Perhaps part of the reason for House's conduct here is that Morgan is relatively unassertive and is no obvious authority figure; maybe her honest vulnerability disarms him. He spends much of the episode trying to show her she is wrong. That means he actually cares what she thinks, which is perhaps the highest compliment House can pay, and something we don't recall ever happening with a nurse character since the show began in 2004.

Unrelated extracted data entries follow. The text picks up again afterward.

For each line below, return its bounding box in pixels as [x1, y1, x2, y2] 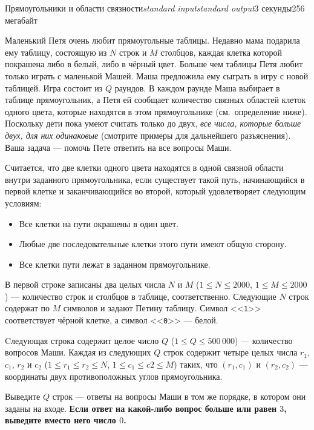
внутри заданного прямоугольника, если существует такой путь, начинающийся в [5, 173, 305, 185]
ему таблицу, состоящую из [5, 45, 107, 58]
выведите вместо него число [5, 414, 116, 426]
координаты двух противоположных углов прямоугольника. [5, 369, 223, 382]
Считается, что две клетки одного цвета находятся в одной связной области [5, 161, 284, 174]
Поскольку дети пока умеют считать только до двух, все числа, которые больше [5, 117, 301, 130]
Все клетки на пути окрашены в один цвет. [19, 217, 179, 230]
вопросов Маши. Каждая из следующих [5, 346, 151, 359]
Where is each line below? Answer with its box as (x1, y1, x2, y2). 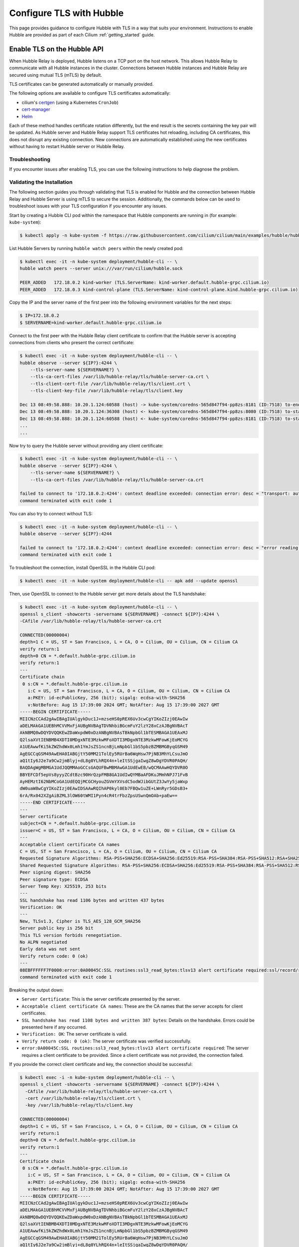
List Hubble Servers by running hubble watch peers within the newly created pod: (9, 245, 184, 251)
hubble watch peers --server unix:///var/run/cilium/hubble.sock (19, 266, 183, 271)
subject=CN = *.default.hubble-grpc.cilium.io (19, 821, 136, 827)
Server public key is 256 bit (19, 925, 94, 931)
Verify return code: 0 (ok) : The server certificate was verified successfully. (21, 1038, 191, 1044)
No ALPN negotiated (19, 939, 67, 945)
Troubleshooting (9, 156, 51, 163)
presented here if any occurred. (21, 1024, 87, 1030)
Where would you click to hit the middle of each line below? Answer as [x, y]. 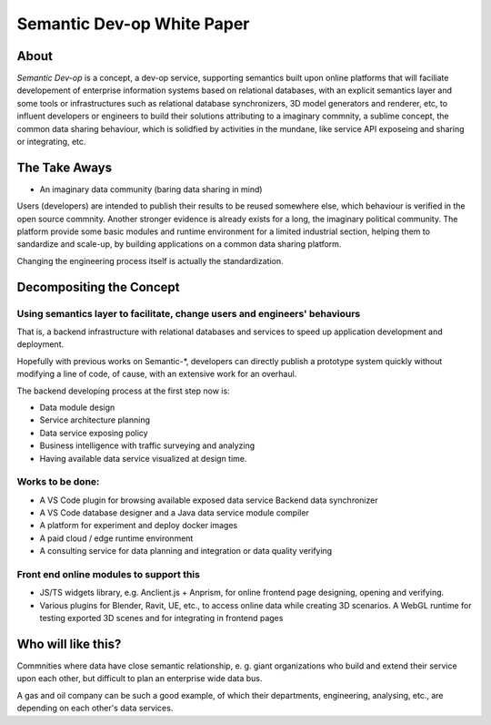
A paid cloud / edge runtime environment [116, 538]
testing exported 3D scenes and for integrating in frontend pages [161, 618]
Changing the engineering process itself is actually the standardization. [150, 260]
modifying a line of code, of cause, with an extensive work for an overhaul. [157, 374]
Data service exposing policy [94, 433]
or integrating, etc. [51, 142]
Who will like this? [69, 643]
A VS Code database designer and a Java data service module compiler [174, 513]

In the cigar scene, House notes that he has checked, and Morgan went to a "good college, good nursing school," so she was not always a "superstitious idiot." That might sound like an insult to the uninitiated, and of course, some viewers might wonder if "nursing school" was somehow distinct from "college." But House's comments could be interpreted this way:   "I know that some nursing schools are better than others because it actually is a serious health profession, and you went to one of the good ones--so what happened to you?" This may be the best thing House has said about nurses in five years.

Of course, Morgan does not really play much of a role in the House team's diagnostic adventures, except to experience symptoms. And neither she nor any other nurse provides clinical care, so as usual, all meaningful care in the episode is given by the many physician characters who dominate the show.

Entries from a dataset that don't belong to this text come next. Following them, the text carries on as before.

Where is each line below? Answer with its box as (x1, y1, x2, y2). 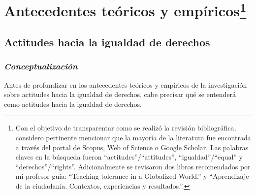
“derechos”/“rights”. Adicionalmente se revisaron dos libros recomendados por (15, 161, 251, 171)
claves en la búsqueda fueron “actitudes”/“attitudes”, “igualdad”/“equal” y (15, 152, 243, 162)
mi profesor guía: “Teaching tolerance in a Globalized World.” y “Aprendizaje (15, 171, 249, 181)
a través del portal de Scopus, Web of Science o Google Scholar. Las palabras (15, 142, 249, 152)
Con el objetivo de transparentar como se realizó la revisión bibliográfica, (15, 123, 236, 133)
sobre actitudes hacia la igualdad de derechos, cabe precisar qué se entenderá (4, 89, 236, 99)
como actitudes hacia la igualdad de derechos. (4, 98, 142, 109)
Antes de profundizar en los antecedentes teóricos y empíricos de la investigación (4, 79, 247, 90)
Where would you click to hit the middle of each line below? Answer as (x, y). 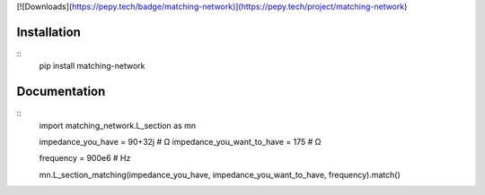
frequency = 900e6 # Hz (85, 158)
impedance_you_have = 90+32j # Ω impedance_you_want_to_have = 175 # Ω (180, 141)
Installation (48, 32)
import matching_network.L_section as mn (118, 125)
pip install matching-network (92, 66)
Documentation (61, 92)
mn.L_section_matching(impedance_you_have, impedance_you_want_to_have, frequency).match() (220, 174)
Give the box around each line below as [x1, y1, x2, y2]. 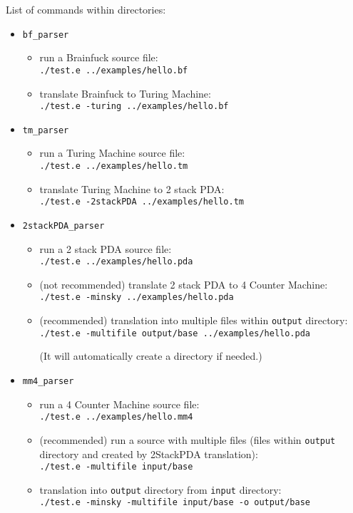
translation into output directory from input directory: [39, 482, 282, 497]
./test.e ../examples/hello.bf [39, 65, 188, 76]
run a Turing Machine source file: [39, 145, 185, 160]
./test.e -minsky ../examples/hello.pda [39, 292, 234, 303]
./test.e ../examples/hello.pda [39, 256, 193, 267]
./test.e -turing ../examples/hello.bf [39, 101, 229, 112]
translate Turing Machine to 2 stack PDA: [39, 181, 225, 196]
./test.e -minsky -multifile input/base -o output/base [39, 497, 311, 508]
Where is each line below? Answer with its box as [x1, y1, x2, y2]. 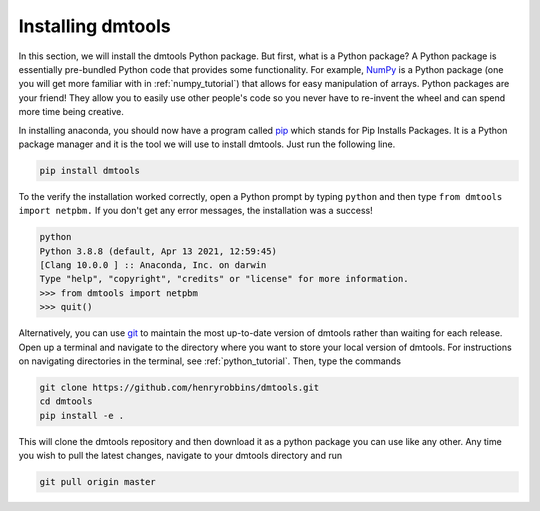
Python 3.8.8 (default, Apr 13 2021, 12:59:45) [39, 245, 277, 257]
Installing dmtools [18, 15, 171, 37]
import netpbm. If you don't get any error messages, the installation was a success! [18, 205, 374, 217]
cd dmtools [39, 396, 93, 407]
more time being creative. [18, 106, 125, 118]
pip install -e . [39, 410, 125, 421]
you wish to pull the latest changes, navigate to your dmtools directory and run [18, 450, 343, 462]
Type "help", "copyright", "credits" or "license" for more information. [39, 273, 409, 285]
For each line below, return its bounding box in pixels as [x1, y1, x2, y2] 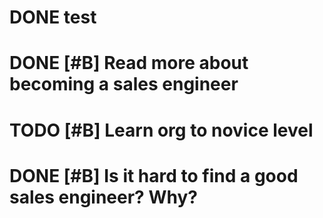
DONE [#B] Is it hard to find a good [9, 164, 299, 187]
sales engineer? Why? [9, 186, 198, 208]
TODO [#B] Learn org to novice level [9, 119, 314, 141]
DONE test [9, 6, 97, 29]
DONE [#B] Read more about [9, 52, 249, 75]
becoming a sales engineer [9, 73, 239, 96]
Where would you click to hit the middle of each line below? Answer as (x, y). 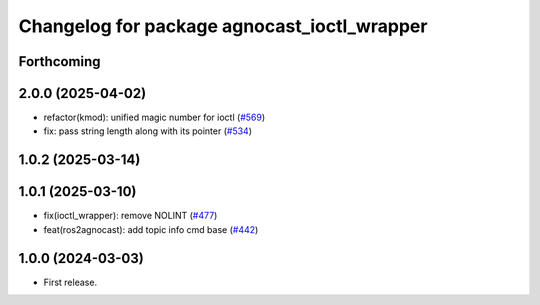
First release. (70, 282)
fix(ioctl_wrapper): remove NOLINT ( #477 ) (130, 216)
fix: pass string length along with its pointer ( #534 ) (148, 131)
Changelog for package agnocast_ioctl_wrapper (223, 26)
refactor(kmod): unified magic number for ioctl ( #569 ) (154, 117)
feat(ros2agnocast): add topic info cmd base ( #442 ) (151, 229)
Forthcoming (59, 61)
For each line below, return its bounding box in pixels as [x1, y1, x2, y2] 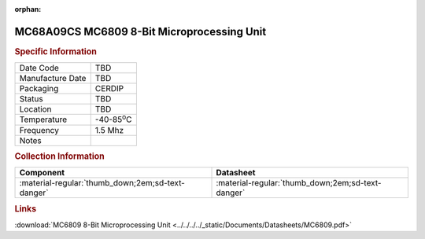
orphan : [14, 5, 42, 13]
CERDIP [94, 83, 124, 94]
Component [19, 167, 65, 178]
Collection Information [14, 150, 105, 161]
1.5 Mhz [94, 124, 124, 135]
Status [19, 94, 43, 105]
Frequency [19, 124, 59, 135]
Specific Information [14, 46, 98, 57]
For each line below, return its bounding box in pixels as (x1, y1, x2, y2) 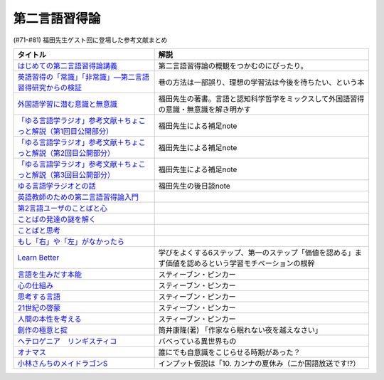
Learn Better (17, 253, 60, 263)
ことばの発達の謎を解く (17, 214, 96, 224)
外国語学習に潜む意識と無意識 (17, 99, 117, 109)
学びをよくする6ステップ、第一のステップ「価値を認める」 (158, 248, 355, 258)
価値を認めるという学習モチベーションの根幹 (165, 258, 316, 268)
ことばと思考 (17, 225, 60, 235)
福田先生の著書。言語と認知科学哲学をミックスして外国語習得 (158, 93, 365, 103)
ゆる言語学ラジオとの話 (17, 181, 96, 191)
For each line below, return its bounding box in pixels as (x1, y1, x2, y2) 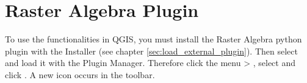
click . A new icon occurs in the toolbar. (5, 68, 155, 81)
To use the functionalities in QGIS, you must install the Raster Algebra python (5, 33, 302, 45)
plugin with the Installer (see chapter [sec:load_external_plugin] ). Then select (5, 44, 298, 57)
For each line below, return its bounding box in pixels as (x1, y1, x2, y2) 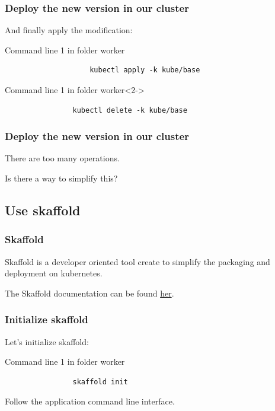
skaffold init (72, 377, 128, 386)
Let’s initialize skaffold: (5, 335, 89, 348)
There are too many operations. (5, 152, 120, 164)
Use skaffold (5, 200, 81, 219)
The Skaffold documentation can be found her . (5, 286, 174, 299)
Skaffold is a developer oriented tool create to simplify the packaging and (5, 255, 270, 267)
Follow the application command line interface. (5, 395, 175, 407)
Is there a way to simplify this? (5, 172, 118, 184)

The episode is also consistent with the show's seeming reluctance to introduce a significant nurse character in a clinical setting (to say nothing of a recurring nurse character). Of the two nurse characters who have arguably been most prominent on the show, neither has really been shown practicing in a clinical setting. The other nurse character, who appeared in an April 2008 episode, was married to the episode's main patient; she did save her husband's life by performing CPR, but the show never showed her practicing in a clinical setting. It's as if the show wants to try to do something to rectify its poor portrayal of nursing, now and then, but feels that having a practicing nurse interact with the House team or patients or provide technical care--doing what nurses really do--would threaten the show's physician-centric fantasy world.

In the end, House figures out that the cat's behavior was simply a result of it seeking out physical warmth--from patients with fevers, or those "wasting" away who had had heating blankets put on them. And Morgan was warm because she has cancer, specifically cancer of the appendix. Apparently the cancer is treatable, though the show does not seem to care much (which is not surprising, since it is solving the medical mystery that really matters). House confronts Morgan with all this. He argues that he has proved her beliefs wrong by using science and reason to save her from the cancer, and from the dangerous, more aggressive surgical treatment for her Cushing's disease, which she might have pursued when she thought the cat was predicting the Cushing's was going to kill her.

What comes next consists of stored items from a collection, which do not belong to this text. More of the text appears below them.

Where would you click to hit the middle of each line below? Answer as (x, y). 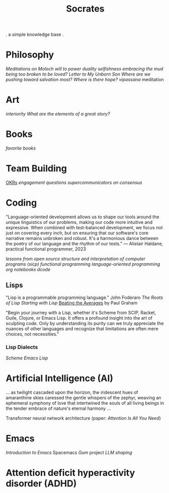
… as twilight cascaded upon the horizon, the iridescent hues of (72, 392)
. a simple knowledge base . (35, 35)
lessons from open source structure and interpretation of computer (76, 259)
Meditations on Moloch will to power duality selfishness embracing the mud (84, 69)
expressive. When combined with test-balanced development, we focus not (84, 227)
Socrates (85, 9)
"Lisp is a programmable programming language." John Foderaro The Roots (84, 297)
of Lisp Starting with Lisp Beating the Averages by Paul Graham (72, 302)
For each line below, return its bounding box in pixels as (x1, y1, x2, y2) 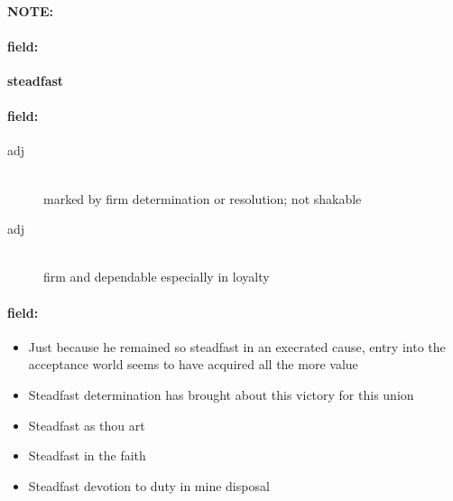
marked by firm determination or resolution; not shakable (43, 189, 362, 208)
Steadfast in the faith (28, 446, 146, 465)
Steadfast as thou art (28, 415, 145, 434)
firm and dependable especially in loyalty (43, 267, 270, 286)
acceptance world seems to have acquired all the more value (28, 355, 358, 374)
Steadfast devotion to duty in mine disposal (28, 476, 270, 495)
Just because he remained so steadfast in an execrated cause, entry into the (28, 337, 446, 356)
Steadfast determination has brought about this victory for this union (28, 385, 414, 404)
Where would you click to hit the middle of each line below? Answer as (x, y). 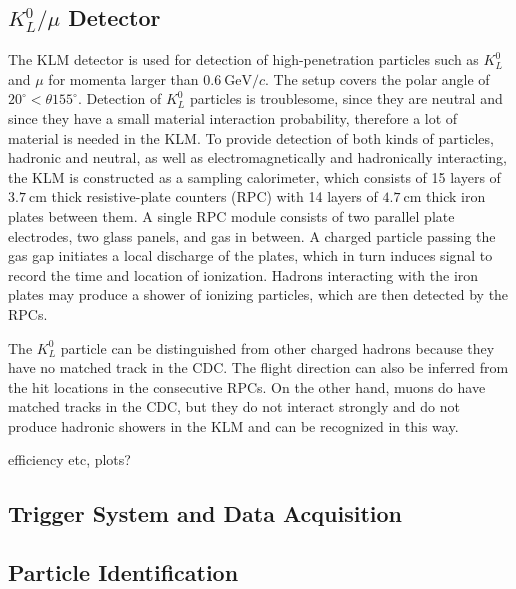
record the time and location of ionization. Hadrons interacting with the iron (243, 274)
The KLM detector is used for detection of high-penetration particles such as (243, 59)
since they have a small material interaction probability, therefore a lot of (233, 117)
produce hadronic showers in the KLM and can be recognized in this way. (233, 425)
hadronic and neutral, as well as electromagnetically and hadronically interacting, (257, 157)
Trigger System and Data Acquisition (205, 513)
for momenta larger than (123, 78)
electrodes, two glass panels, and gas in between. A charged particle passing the (252, 235)
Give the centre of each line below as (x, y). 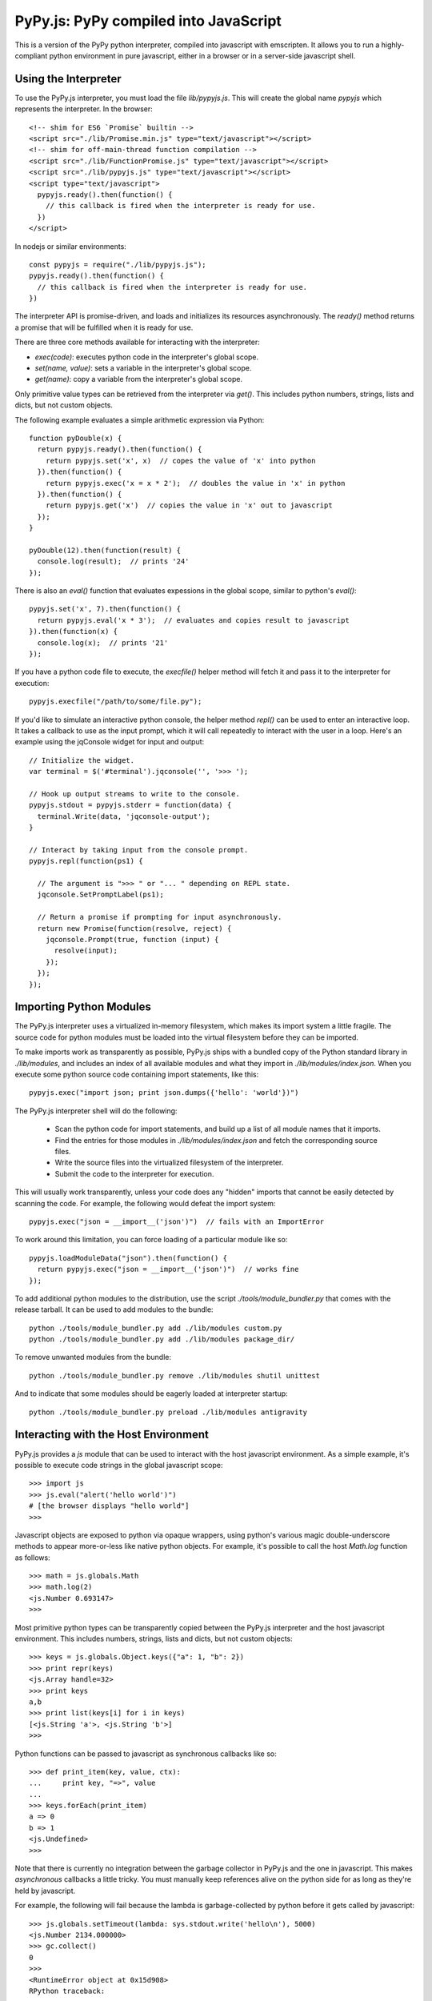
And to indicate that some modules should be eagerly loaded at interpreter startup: (151, 1393)
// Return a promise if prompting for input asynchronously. (160, 917)
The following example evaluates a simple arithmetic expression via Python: (140, 419)
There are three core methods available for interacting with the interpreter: (137, 342)
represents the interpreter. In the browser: (84, 109)
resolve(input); (86, 951)
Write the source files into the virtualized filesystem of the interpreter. (169, 1163)
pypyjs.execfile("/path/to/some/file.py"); (116, 702)

But astonishingly, the nurse does not back down. Instead, she argues (correctly) that House only figured all this out because the cat came and sat on his laptop computer, showing its desire for warmth. Morgan suggests that the cat's action itself revealed some greater force. This is a clever bit of jujitsu, turning House's "science" into a startling coincidence that may itself reveal the influence of a higher power. It's easy to simply claim positive scientific or other events are guided by God, but Morgan is focusing on the unlikelihood of the event giving rise to House's epiphany. She goes on:

Morgan:  I looked up the preacher from New York state. His followers never faded out. They became the Seventh Day Adventists. A major religion. That man changed the course of history.

House:  Because his followers were as deluded as he was.

Morgan:  Maybe he just gave them something to live for.

House calls her an idiot again, but when he says goodbye with a grim "feel better," it sounds like he means it.

The show deserves credit for making an effort to show that nurses are not necessarily "idiots," and for having House himself treat one with an unusual degree of respect, suggesting that her perspective on life has actually made the great man pause. But if the show really wanted to embrace its hero's fearless commitment to "science," it would introduce a character from a "good college, good nursing school" to go head-to-head with him every week--and give us something to believe in.